I'd suspect some issues with your cluster (K8s API server specifically), or some inability to set up watch connection from the Botkube pod. Do you have proper RBAC configured for Botkube pod like in the default configuration?
I cannot give Botkube the default amount of permissions, it's too high. Especially about Secrets. I configured RBAC and tested it:
apiVersion: rbac.authorization.k8s.io/v1
kind: ClusterRole
metadata:
name: botkube
rules:
# K8s
- apiGroups:
- ""
resources:
- events
- configmaps
- endpoints
- limitranges
- namespaces
- nodes
- persistentvolumeclaims
- persistentvolumes
- pods
- resourcequotas
- serviceaccounts
- services
verbs:
- get
- watch
- list
- apiGroups:
- apps
resources:
- deployments
- statefulsets
- daemonsets
verbs:
- get
- watch
- list
- apiGroups:
- batch
resources:
- cronjobs
- jobs
verbs:
- get
- watch
- list
- apiGroups:
- policy
resources:
- poddisruptionbudgets
- podsecuritypolicies
verbs:
- get
- watch
- list
- apiGroups:
- apiextensions.k8s.io
resources:
- customresourcedefinitions
verbs:
- get
- watch
- list
- apiGroups:
- autoscaling
resources:
- horizontalpodautoscalers
verbs:
- get
- watch
- list
- apiGroups:
- rbac.authorization.k8s.io
resources:
- clusterrolebindings
- clusterroles
- rolebindings
- roles
verbs:
- get
- watch
- list
- apiGroups:
- admissionregistration.k8s.io
resources:
- mutatingwebhookconfigurations
- validatingwebhookconfigurations
verbs:
- get
- watch
- list
- apiGroups:
- networking.k8s.io
resources:
- networkpolicies
- ingresses
verbs:
- get
- watch
- list
- apiGroups:
- scheduling.k8s.io
resources:
- priorityclasses
verbs:
- get
- watch
- list
- apiGroups:
- storage.k8s.io
resources:
- storageclasses
verbs:
- get
- watch
- list
- apiGroups:
- snapshot.storage.k8s.io
resources:
- volumesnapshotclasses
- volumesnapshotcontents
- volumesnapshot
verbs:
- get
- watch
- list
# CRDs
- apiGroups:
- cloud.google.com
- internal.autoscaling.gke.io
- networking.gke.io
- hub.gke.io
- nodemanagement.gke.io
- crd.projectcalico.org
- rbacmanager.reactiveops.io
- cassandraoperator.instaclustr.com
- kafka.strimzi.io
- monitoring.coreos.com
- logging.banzaicloud.io
- logging-extensions.banzaicloud.io
- traefik.containo.us
resources:
- "*"
verbs:
- get
- watch
- list
And yes, we can suppress such logs (like here: https://github.com/werf/werf/pull/1754/files), but I'm not sure if this is a good idea 🤔 This might sometimes help with debugging some issues. But one thing we can do is to link these traces with info log level only.

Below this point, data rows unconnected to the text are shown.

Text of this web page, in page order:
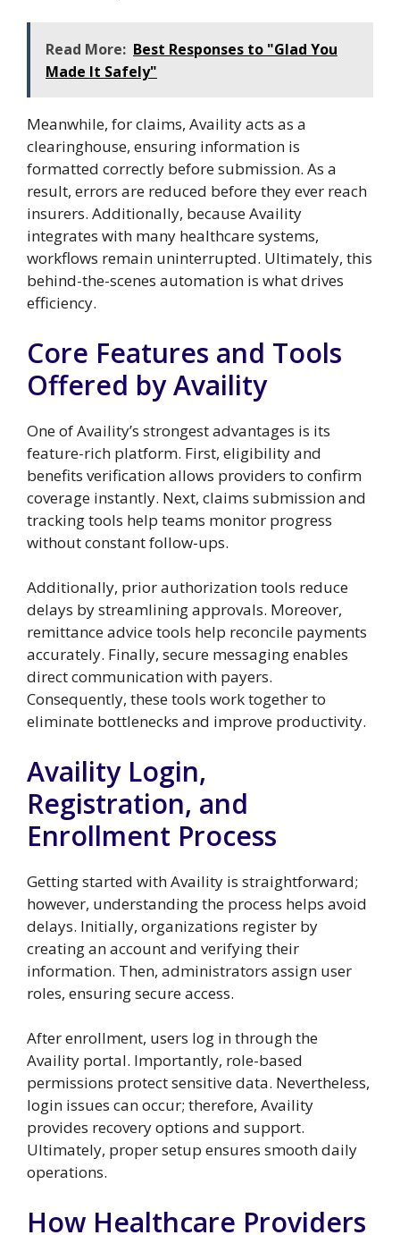
Read More: Best Responses to "Glad You
Made It Safely"
Meanwhile, for claims, Availity acts as a
clearinghouse, ensuring information is
formatted correctly before submission. As a
result, errors are reduced before they ever reach
insurers. Additionally, because Availity
integrates with many healthcare systems,
workflows remain uninterrupted. Ultimately, this
behind-the-scenes automation is what drives
efficiency.
Core Features and Tools
Offered by Availity
One of Availity’s strongest advantages is its
feature-rich platform. First, eligibility and
benefits verification allows providers to confirm
coverage instantly. Next, claims submission and
tracking tools help teams monitor progress
without constant follow-ups.
Additionally, prior authorization tools reduce
delays by streamlining approvals. Moreover,
remittance advice tools help reconcile payments
accurately. Finally, secure messaging enables
direct communication with payers.
Consequently, these tools work together to
eliminate bottlenecks and improve productivity.
Availity Login,
Registration, and
Enrollment Process
Getting started with Availity is straightforward;
however, understanding the process helps avoid
delays. Initially, organizations register by
creating an account and verifying their
information. Then, administrators assign user
roles, ensuring secure access.
After enrollment, users log in through the
Availity portal. Importantly, role-based
permissions protect sensitive data. Nevertheless,
login issues can occur; therefore, Availity
provides recovery options and support.
Ultimately, proper setup ensures smooth daily
operations.
How Healthcare Providers

I see your point but this should be a "debug" level log, not info. I suggest not to suppress it, but to make level lower so we could enable it in case of deeper debugging required.

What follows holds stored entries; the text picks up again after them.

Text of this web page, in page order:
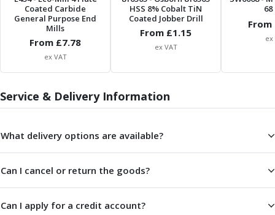
Power Chucks
Lathe Centres
Revolving Live Centres
Dead Centres
Hainbuch Modular Clamping System
Hainbuch Clamping Heads
Workholding Accessories
Measuring Tools
Micrometers
Thread Gauges
Coated Carbide
General Purpose End
Mills
From £7.78
ex VAT
HSS 8% Cobalt TiN
Coated Jobber Drill
From £1.15
ex VAT
From
ex
Service & Delivery Information
What delivery options are available?
Can I cancel or return the goods?
Can I apply for a credit account?
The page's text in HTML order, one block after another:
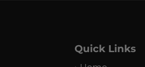
Quick Links
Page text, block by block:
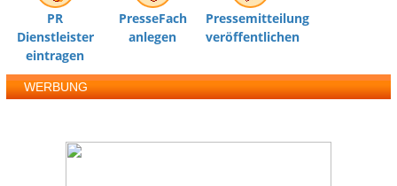
PR
Dienstleister
eintragen
PresseFach
anlegen
Pressemitteilung
veröffentlichen
WERBUNG
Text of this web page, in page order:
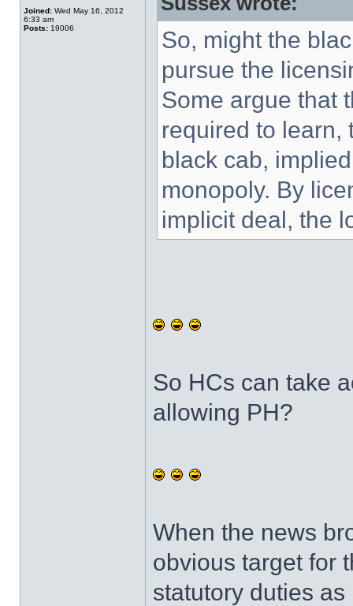
Joined: Wed May 16, 2012
6:33 am
Posts: 19006
So, might the
pursue the
Some argue that
required to learn,
black cab,
monopoly. By
implicit deal, the
So HCs can take
allowing PH?
When the news
obvious target for
statutory duties

But here, in this case, I think there's an error which results in constantly listing all resources. Do the Botkube notifications work for you as they should?
Notifications seem to work fine, but we have a huge configuration so I cannot distinguish if we are getting the same amount of notifications as before. I noticed that such logs appears 4/5 time after Botkube startup and then never more for hours.
I noticed that such logs appears 4/5 time after Botkube startup and then never more for hours.
Oh, okay, so that means it's not a big issue. Alright, I think we can reconfigure klog based on the log configuration 👍 The only hesitation from my side is that the traces you see are actually in the klog
INFO level, so I'm not sure if they should be moved to debug 🤔 @mszostok WDYT?
@pkosiec for now not a big issue, but I don't know long-term. Anyway I configured Botkube to log in JSON format, so it would be really nice to have such logs converted in JSON as well.
Description
In Botkube logs I see multiple times following trace error:
What is it related to? How can I fix them?
It seems there is no impact on Botkube functionalities, but it's raising attention of our alerts...
Expected behavior
Do not see any trace error log.
Steps to reproduce
Additional information
0.15.0
1.24.4-gke.800